The existence of a pseudogap in unitary Fermi gases has recently been established and measured experimentally [Li et al., Nature 626, 288 (2024)]. This lends strong support for the pairing origin as the mechanism of the pseudogap in Fermi superfluids. Here we present a spectral study of unitary Fermi gases, and show how the data can be understood quantitatively, when compared with theoretically calculated momentum-resolved rf or microwave spectra, and the pseudogap extracted from the spectra. We use an iterative treatment of the fermion self energy and hence the spectral function, beyond previous pseudogap approximation, based on a pairing fluctuation theory that incorporates both particle-particle and particle-hole T matrices, with self-consistent self energy feedback. Our results not only provide a microscopic explanation of the experimental data but also strengthen the support for both the pairing-induced pseudogap physics and the pairing fluctuation theory of Fermi superfluidity.

Figures (5)

• Figure 1: (a) Real and (b) imaginary parts of the retarded self-energy $\Sigma^{\text{R}}(k_{\mu},\omega)$ for a unitary Fermi gas at $|\mathbf{k}|=k_{\mu}$ and $T_{\text{c}}$. Red dashed and green dash-dotted lines show the Bose and Fermi components of total self-energy (blue solid lines), respectively, along with the average Hartree energy $\bar{E}_{\text{Hartree}}$ (cyan dotted line).

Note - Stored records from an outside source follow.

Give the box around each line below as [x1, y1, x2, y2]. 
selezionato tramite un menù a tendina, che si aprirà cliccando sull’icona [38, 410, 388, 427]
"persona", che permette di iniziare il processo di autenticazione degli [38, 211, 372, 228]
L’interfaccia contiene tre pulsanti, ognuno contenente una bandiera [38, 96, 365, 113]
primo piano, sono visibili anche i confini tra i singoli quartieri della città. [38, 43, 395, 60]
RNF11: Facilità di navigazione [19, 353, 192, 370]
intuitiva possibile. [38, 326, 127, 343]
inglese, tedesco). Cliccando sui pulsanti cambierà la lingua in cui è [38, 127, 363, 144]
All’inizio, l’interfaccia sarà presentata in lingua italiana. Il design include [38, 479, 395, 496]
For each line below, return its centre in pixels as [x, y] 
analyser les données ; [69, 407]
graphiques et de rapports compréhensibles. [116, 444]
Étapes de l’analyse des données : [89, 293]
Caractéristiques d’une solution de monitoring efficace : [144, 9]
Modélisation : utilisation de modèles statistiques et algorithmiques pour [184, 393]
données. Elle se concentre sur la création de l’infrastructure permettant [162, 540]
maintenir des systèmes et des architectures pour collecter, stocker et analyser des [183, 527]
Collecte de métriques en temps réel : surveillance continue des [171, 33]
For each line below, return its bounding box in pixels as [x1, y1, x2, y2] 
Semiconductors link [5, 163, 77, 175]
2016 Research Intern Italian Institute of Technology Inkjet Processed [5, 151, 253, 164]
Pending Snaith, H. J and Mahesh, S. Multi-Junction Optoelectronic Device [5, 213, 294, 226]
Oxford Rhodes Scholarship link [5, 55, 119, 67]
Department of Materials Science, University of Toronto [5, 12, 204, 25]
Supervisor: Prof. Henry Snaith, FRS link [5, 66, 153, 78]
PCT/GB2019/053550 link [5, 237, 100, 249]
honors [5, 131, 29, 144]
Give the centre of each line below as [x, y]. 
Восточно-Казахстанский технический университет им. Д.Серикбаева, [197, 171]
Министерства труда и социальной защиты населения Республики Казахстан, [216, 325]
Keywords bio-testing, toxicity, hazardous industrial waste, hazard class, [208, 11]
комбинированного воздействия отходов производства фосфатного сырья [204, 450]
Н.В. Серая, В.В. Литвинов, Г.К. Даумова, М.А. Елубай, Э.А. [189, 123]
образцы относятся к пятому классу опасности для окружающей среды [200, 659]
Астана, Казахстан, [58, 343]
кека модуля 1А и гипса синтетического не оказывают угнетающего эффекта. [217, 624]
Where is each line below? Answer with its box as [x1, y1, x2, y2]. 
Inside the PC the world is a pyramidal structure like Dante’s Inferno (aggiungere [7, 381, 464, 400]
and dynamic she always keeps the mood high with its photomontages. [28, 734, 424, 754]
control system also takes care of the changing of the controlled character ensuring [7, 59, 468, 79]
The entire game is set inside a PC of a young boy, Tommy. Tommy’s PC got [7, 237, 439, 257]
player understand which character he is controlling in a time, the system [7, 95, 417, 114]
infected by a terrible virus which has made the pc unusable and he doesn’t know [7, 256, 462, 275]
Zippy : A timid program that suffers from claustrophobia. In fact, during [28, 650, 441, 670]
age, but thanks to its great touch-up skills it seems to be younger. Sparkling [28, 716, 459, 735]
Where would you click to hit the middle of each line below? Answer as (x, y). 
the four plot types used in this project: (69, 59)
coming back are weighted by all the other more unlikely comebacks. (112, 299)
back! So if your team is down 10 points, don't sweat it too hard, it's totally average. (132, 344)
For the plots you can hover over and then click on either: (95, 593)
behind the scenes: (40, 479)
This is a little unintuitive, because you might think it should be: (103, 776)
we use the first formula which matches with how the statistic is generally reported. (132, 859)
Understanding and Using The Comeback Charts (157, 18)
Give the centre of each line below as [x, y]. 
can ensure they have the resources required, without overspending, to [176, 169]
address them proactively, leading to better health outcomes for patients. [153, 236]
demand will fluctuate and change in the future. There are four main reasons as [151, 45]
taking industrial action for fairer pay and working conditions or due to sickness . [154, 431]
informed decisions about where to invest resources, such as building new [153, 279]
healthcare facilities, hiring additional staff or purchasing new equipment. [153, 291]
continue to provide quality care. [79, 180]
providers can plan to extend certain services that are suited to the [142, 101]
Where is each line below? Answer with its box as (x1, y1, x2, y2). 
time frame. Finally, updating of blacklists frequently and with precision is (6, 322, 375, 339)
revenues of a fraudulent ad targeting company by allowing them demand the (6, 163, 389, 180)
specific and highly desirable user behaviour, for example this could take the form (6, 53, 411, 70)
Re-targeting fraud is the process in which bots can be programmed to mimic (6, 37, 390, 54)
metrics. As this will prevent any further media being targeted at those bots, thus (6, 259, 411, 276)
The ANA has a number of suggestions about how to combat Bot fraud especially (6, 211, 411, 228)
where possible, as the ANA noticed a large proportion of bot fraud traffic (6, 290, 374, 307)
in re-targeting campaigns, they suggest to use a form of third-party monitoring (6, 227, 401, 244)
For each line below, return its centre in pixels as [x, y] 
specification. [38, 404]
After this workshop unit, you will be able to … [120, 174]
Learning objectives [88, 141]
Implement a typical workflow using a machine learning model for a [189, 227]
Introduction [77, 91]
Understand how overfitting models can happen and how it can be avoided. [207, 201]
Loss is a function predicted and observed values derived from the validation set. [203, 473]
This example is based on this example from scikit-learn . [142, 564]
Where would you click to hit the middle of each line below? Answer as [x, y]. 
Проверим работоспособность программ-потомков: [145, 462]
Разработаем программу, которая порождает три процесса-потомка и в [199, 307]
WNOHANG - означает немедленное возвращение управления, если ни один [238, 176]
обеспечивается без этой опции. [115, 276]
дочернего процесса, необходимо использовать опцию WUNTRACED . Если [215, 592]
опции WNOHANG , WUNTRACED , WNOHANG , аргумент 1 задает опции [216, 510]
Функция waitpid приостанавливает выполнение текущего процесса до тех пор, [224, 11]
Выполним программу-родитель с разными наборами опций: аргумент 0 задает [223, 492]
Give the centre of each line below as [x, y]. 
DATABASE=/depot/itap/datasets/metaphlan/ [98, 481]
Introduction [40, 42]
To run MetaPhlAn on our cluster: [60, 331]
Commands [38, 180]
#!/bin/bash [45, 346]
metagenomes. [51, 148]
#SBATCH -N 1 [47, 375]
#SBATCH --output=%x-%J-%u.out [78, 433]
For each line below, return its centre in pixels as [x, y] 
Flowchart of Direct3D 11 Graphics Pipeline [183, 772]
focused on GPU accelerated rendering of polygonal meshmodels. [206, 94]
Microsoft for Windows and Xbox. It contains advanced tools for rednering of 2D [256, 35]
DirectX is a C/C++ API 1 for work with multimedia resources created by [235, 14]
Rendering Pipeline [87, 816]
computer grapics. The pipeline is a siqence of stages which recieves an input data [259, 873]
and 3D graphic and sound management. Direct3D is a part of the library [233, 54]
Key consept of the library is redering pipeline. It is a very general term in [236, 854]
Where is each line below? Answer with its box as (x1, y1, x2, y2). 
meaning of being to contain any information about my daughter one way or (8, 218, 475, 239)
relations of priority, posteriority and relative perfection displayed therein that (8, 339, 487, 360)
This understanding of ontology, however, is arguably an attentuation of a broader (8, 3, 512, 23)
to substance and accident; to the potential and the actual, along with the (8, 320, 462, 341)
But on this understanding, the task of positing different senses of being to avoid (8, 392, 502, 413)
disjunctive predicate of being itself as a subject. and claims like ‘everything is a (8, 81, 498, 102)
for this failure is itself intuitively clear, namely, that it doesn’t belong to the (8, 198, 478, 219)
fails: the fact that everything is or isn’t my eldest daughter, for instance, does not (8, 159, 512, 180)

• Figure 2: Contour plot of $\mathbf{k}^2 A(\mathbf{k},\omega)$ at (a) $T/T_\text{c}=0.77$, (b) $1$, (c) $1.11$, and (d) $1.51$, with $T_\text{c}/T_\text{F} = 0.2$, showing quasiparticle dispersions evolving from BCS-like gapped branches to a single S-shaped branch with a decreasing $\Delta$.
• Figure 3: Overlay of fitted dispersions on top of the spectral intensity map of $\mathbf{k}^{2}A(\mathbf{k},\omega)$ for (a) $T/T_\text{c}=0.9$ and (b) $1.11$. Red dots indicate $E_\text{max}(k)$, with orange and blue lines corresponding to $E_k^\pm$, respectively. Comparison between theory (blue squares) and experiment (orange triangles) for (c) $\Delta$ and (d) $U$, as well as $m^*$ (inset), at different $T/T_\text{c}$. The error bars represent one standard deviation.
• Figure 4: EDCs at (a) $T/T_\text{c}=1$ and (b) $T/T_\text{c}=1.11$ for various $k/k_\text{F}$ near $k_\mu$, showing the quasiparticle peak evolution.
• Figure 5: (a) Normalized EDCs of $A(\mathbf{k},\omega)$ from our calculations (blue) at $k=0.93k_\text{F}$ for different $T/T_\text{c}$, as labeled, (b) numerical $\Delta$ (blue) (c) $\Gamma_0$ and $\Gamma_1$ (inset) from the EDC fit. For comparison, the corresponding experimental data are also shown (orange). The theoretical $\Gamma_0$ data are also fitted with an exponentially activated behavior (blue line) in (c). The error bars represent one standard deviation.